Excerpts from a dataset:
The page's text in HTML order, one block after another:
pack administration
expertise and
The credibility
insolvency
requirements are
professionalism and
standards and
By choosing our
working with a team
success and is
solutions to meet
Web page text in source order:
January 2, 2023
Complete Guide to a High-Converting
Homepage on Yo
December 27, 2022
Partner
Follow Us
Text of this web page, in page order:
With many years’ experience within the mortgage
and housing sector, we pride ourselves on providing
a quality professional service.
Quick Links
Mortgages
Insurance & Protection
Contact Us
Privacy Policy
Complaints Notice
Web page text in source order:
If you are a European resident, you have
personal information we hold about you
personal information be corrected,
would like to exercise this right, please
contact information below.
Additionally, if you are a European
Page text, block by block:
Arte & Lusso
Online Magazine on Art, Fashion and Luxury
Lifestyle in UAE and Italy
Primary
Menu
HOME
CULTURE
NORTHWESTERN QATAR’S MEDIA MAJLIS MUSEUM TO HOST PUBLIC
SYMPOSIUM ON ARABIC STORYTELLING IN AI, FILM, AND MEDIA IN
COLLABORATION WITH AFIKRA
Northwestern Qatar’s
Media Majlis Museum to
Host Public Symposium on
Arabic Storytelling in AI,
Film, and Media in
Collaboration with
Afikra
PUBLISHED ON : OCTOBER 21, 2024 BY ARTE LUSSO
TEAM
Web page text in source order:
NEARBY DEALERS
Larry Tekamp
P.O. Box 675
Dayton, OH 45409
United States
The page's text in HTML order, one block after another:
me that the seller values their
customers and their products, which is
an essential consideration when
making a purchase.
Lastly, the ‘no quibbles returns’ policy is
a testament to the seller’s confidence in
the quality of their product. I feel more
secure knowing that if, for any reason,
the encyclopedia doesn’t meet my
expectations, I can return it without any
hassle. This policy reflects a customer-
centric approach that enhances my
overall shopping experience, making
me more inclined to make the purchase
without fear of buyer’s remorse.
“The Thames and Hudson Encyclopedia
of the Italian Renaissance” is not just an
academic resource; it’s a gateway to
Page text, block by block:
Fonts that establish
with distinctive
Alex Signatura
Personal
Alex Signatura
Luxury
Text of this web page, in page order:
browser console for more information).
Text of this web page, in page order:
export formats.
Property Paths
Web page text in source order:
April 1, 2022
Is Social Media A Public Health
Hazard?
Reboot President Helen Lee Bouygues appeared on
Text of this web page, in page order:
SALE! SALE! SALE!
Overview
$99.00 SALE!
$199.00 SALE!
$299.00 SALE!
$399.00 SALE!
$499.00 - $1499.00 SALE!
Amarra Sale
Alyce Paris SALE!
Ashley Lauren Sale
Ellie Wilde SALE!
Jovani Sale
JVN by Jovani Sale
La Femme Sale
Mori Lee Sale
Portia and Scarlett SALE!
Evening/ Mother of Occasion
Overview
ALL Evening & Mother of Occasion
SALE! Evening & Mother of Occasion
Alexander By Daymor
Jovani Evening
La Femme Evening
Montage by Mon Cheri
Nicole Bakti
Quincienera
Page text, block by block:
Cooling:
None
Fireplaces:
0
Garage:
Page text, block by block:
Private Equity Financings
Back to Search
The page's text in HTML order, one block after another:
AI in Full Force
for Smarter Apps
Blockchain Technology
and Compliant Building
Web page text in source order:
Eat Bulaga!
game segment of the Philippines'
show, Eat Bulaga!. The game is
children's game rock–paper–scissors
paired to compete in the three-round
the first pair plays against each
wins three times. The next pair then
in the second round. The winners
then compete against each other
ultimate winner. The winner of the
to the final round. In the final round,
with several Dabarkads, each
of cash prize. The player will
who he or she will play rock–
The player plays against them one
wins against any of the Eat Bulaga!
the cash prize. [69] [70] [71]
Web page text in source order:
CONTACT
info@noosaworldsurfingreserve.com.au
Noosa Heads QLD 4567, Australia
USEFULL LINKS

- **The task**: The response must consist of all the data, reproduced without alteration.

- **Answer section**:
The page's text in HTML order, one block after another:
pack administration
expertise and
The credibility
insolvency
requirements are
professionalism and
standards and
By choosing our
working with a team
success and is
solutions to meet
Web page text in source order:
January 2, 2023
Complete Guide to a High-Converting
Homepage on Yo
December 27, 2022
Partner
Follow Us
Text of this web page, in page order:
With many years’ experience within the mortgage
and housing sector, we pride ourselves on providing
a quality professional service.
Quick Links
Mortgages
Insurance & Protection
Contact Us
Privacy Policy
Complaints Notice
Web page text in source order:
If you are a European resident, you have
personal information we hold about you
personal information be corrected,
would like to exercise this right, please
contact information below.
Additionally, if you are a European
Page text, block by block:
Arte & Lusso
Online Magazine on Art, Fashion and Luxury
Lifestyle in UAE and Italy
Primary
Menu
HOME
CULTURE
NORTHWESTERN QATAR’S MEDIA MAJLIS MUSEUM TO HOST PUBLIC
SYMPOSIUM ON ARABIC STORYTELLING IN AI, FILM, AND MEDIA IN
COLLABORATION WITH AFIKRA
Northwestern Qatar’s
Media Majlis Museum to
Host Public Symposium on
Arabic Storytelling in AI,
Film, and Media in
Collaboration with
Afikra
PUBLISHED ON : OCTOBER 21, 2024 BY ARTE LUSSO
TEAM
Web page text in source order:
NEARBY DEALERS
Larry Tekamp
P.O. Box 675
Dayton, OH 45409
United States
The page's text in HTML order, one block after another:
me that the seller values their
customers and their products, which is
an essential consideration when
making a purchase.
Lastly, the ‘no quibbles returns’ policy is
a testament to the seller’s confidence in
the quality of their product. I feel more
secure knowing that if, for any reason,
the encyclopedia doesn’t meet my
expectations, I can return it without any
hassle. This policy reflects a customer-
centric approach that enhances my
overall shopping experience, making
me more inclined to make the purchase
without fear of buyer’s remorse.
“The Thames and Hudson Encyclopedia
of the Italian Renaissance” is not just an
academic resource; it’s a gateway to
Page text, block by block:
Fonts that establish
with distinctive
Alex Signatura
Personal
Alex Signatura
Luxury
Text of this web page, in page order:
browser console for more information).
Text of this web page, in page order:
export formats.
Property Paths
Web page text in source order:
April 1, 2022
Is Social Media A Public Health
Hazard?
Reboot President Helen Lee Bouygues appeared on
Text of this web page, in page order:
SALE! SALE! SALE!
Overview
$99.00 SALE!
$199.00 SALE!
$299.00 SALE!
$399.00 SALE!
$499.00 - $1499.00 SALE!
Amarra Sale
Alyce Paris SALE!
Ashley Lauren Sale
Ellie Wilde SALE!
Jovani Sale
JVN by Jovani Sale
La Femme Sale
Mori Lee Sale
Portia and Scarlett SALE!
Evening/ Mother of Occasion
Overview
ALL Evening & Mother of Occasion
SALE! Evening & Mother of Occasion
Alexander By Daymor
Jovani Evening
La Femme Evening
Montage by Mon Cheri
Nicole Bakti
Quincienera
Page text, block by block:
Cooling:
None
Fireplaces:
0
Garage:
Page text, block by block:
Private Equity Financings
Back to Search
The page's text in HTML order, one block after another:
AI in Full Force
for Smarter Apps
Blockchain Technology
and Compliant Building
Web page text in source order:
Eat Bulaga!
game segment of the Philippines'
show, Eat Bulaga!. The game is
children's game rock–paper–scissors
paired to compete in the three-round
the first pair plays against each
wins three times. The next pair then
in the second round. The winners
then compete against each other
ultimate winner. The winner of the
to the final round. In the final round,
with several Dabarkads, each
of cash prize. The player will
who he or she will play rock–
The player plays against them one
wins against any of the Eat Bulaga!
the cash prize. [69] [70] [71]
Web page text in source order:
CONTACT
info@noosaworldsurfingreserve.com.au
Noosa Heads QLD 4567, Australia
USEFULL LINKS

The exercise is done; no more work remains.